[Task brief]
The answer should hold only the lines from the one containing "This is just" through the one containing "This project builds" in the entries below, copied exactly, without pictures.

----- Data for review

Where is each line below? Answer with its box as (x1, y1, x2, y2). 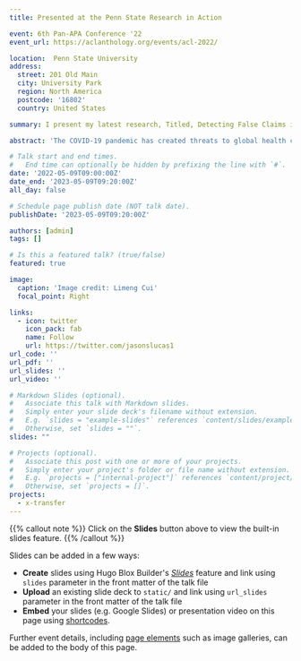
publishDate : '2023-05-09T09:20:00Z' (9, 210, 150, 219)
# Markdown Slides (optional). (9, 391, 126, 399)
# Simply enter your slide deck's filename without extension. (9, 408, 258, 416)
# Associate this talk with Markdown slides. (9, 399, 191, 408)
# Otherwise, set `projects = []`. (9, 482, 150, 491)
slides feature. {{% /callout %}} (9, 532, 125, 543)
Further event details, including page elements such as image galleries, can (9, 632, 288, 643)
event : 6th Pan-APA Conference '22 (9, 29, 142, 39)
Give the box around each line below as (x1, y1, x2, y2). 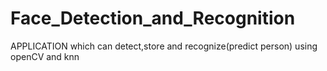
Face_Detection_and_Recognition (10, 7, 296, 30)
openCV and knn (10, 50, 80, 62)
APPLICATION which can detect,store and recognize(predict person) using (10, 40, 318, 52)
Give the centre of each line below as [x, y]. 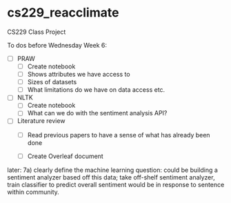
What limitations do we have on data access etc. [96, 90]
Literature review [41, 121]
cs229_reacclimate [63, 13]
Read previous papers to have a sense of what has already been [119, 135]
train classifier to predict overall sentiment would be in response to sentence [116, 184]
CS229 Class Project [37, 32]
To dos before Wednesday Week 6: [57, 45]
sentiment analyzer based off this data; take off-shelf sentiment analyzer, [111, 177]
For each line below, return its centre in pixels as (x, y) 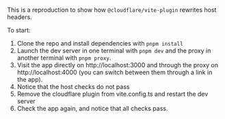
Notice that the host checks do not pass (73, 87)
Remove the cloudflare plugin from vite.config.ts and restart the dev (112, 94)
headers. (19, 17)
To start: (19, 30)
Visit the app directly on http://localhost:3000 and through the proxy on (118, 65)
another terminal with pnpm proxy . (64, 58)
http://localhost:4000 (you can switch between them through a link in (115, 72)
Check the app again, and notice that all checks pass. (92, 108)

----------
----- Data for review

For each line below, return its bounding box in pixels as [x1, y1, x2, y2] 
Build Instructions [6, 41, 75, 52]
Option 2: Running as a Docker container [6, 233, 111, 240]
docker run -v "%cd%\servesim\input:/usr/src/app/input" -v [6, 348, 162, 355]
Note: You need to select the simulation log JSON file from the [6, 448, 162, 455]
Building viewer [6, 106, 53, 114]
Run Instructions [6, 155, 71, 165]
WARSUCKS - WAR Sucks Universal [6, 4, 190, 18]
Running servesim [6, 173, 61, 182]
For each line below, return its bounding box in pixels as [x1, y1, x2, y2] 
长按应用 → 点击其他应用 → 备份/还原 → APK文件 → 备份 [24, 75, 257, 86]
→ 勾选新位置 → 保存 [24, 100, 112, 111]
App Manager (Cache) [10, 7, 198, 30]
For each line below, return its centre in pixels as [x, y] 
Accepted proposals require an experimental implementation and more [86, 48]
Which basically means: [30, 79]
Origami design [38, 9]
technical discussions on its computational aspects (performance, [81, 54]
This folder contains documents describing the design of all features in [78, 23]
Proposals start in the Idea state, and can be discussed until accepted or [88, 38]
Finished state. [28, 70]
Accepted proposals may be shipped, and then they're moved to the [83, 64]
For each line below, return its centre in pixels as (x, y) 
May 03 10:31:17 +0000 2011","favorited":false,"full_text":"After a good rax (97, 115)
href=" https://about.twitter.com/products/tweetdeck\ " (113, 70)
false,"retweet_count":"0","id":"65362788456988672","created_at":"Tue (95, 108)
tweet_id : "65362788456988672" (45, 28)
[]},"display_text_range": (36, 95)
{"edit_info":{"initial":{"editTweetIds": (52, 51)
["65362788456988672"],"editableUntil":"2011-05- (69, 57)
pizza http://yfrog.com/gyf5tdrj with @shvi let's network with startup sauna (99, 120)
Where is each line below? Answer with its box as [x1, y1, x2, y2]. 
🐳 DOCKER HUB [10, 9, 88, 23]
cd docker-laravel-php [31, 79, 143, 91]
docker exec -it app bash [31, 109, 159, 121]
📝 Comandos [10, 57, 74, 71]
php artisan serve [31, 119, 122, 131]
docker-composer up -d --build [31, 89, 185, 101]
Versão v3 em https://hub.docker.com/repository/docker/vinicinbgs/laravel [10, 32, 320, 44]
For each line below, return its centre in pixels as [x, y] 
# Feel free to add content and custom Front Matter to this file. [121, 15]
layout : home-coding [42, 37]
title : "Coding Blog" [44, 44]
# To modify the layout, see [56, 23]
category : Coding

----------
----- Data for review

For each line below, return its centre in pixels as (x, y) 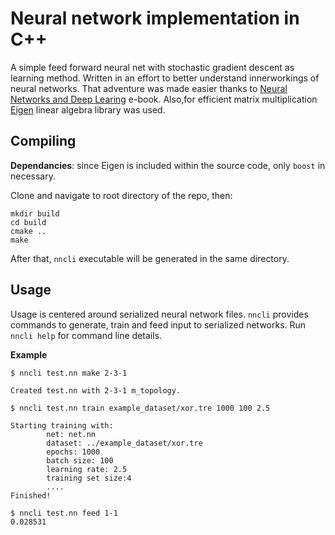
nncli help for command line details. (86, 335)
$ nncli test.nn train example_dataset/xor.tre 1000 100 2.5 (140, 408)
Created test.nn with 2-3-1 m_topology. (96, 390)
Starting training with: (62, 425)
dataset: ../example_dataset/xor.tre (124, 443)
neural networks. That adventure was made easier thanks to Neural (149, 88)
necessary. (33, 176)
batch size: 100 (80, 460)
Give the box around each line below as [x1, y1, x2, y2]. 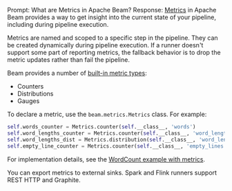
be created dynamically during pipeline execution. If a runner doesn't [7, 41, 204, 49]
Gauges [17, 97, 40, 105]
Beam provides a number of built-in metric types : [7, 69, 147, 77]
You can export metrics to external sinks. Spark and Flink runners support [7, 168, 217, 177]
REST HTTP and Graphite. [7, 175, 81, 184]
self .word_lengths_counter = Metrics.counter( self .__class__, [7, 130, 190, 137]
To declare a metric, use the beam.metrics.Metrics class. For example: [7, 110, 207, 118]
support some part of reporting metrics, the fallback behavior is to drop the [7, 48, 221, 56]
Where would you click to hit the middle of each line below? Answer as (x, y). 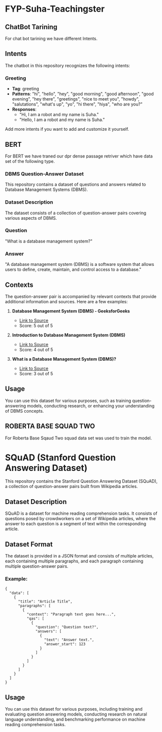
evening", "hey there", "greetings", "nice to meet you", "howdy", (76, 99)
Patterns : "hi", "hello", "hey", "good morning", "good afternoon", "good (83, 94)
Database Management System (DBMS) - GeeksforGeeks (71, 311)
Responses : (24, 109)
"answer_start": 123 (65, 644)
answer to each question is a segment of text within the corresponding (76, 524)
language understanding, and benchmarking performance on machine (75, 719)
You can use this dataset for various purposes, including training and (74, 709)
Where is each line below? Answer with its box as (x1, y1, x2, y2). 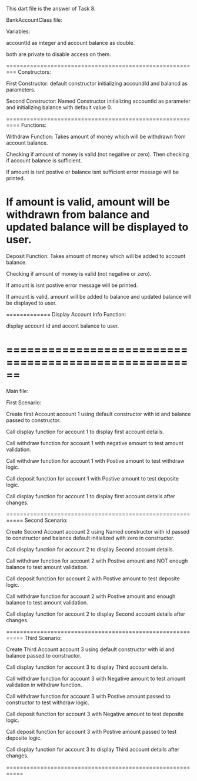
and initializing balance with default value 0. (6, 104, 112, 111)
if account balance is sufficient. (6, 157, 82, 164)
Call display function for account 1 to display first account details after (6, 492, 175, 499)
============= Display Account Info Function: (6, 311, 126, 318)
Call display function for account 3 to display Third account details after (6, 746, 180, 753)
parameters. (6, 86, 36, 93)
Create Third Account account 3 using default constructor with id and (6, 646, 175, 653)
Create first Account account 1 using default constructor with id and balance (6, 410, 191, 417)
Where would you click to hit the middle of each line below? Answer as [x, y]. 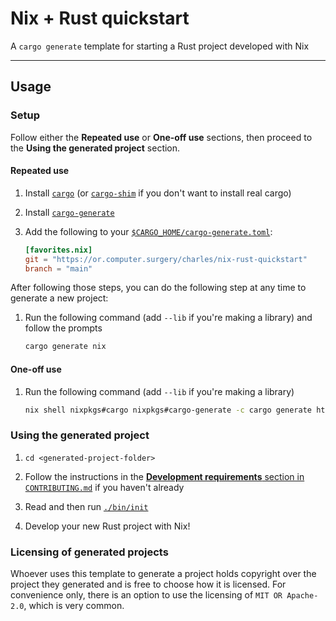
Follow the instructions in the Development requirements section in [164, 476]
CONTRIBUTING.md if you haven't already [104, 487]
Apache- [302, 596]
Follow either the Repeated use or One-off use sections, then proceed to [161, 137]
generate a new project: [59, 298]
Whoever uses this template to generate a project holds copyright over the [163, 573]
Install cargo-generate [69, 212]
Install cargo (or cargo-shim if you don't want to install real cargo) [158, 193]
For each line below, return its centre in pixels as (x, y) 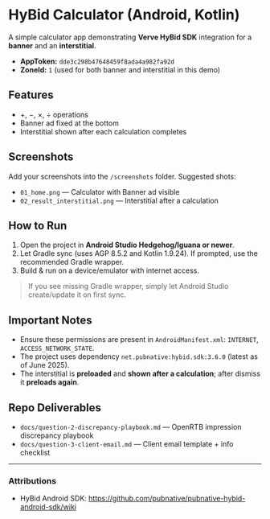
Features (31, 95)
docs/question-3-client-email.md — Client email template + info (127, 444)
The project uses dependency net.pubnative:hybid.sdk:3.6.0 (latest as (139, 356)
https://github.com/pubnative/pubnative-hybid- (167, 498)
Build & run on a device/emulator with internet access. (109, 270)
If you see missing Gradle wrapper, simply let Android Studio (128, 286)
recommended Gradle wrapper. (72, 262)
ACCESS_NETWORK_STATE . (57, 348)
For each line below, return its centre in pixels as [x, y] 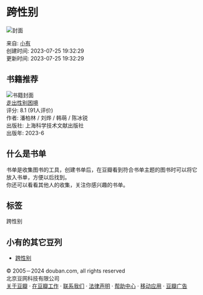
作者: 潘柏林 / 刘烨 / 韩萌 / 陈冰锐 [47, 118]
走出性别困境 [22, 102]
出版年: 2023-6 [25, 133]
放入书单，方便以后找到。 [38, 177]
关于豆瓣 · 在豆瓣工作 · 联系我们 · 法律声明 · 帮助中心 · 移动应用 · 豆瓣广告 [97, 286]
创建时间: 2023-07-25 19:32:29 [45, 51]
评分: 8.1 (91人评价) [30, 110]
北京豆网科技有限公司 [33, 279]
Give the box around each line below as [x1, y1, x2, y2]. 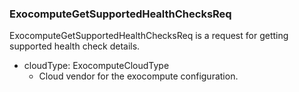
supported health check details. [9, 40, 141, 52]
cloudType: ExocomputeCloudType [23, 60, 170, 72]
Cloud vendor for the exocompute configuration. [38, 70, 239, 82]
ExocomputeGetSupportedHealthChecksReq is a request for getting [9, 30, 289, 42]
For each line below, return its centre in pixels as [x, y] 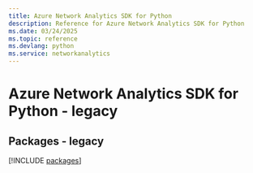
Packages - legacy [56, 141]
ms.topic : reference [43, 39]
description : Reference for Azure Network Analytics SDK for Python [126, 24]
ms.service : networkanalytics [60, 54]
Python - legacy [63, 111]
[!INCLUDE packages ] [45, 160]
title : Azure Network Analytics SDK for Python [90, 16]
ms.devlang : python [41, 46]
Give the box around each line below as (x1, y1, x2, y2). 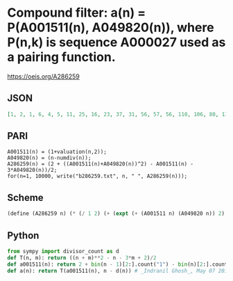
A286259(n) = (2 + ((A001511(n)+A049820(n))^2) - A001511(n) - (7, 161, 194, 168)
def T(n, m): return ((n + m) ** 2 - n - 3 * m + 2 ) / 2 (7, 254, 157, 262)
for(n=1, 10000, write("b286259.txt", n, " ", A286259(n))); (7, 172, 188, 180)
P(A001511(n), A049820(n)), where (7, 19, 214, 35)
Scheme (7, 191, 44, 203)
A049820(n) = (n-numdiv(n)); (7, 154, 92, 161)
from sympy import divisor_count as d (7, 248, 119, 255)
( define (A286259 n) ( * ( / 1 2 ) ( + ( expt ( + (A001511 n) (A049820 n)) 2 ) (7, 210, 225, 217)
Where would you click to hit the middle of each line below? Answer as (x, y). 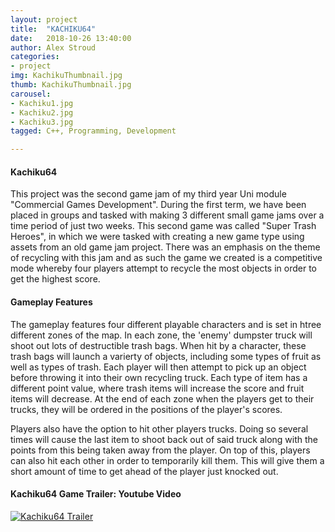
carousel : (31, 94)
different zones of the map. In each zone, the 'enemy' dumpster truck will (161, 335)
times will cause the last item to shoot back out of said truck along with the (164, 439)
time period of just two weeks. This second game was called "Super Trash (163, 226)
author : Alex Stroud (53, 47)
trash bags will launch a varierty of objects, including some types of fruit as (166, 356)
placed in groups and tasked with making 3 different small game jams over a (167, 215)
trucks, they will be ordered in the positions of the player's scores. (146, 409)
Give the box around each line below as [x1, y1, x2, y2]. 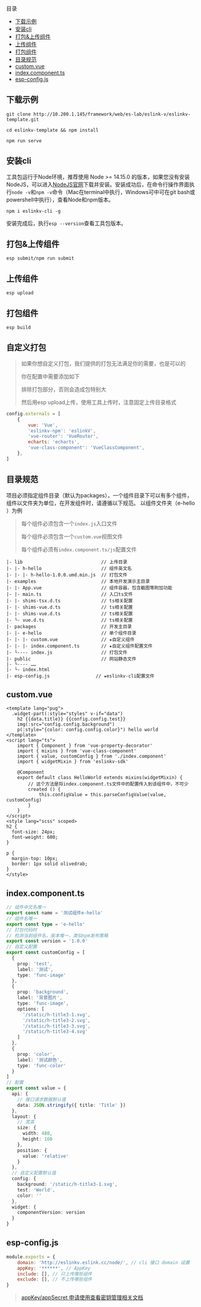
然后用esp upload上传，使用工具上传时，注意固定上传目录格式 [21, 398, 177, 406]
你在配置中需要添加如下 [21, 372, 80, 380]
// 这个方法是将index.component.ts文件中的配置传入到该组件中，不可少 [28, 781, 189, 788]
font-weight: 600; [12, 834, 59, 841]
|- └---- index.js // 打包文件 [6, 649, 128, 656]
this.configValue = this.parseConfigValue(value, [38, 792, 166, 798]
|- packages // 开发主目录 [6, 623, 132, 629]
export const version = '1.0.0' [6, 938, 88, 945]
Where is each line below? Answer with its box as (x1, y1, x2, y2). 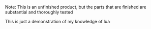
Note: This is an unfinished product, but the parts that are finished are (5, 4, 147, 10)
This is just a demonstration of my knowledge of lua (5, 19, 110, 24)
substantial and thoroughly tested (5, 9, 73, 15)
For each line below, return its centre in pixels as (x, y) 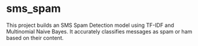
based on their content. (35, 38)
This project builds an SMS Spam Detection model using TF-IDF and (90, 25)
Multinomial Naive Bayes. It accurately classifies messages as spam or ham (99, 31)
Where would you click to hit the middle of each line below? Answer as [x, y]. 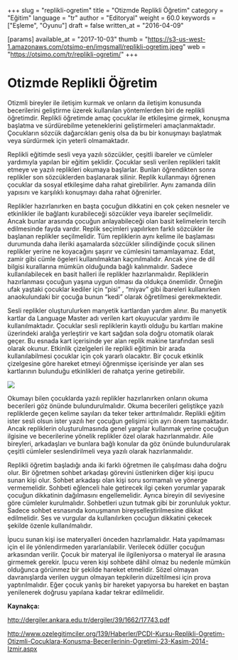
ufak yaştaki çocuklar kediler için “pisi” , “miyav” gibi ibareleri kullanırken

----------

[Finished exercise]
This is just a demonstration of my knowledge of lua (5, 19, 110, 24)
substantial and thoroughly tested (5, 9, 73, 15)
For each line below, return its centre in pixels as (x, y) 
based on their content. (35, 38)
This project builds an SMS Spam Detection model using TF-IDF and (90, 25)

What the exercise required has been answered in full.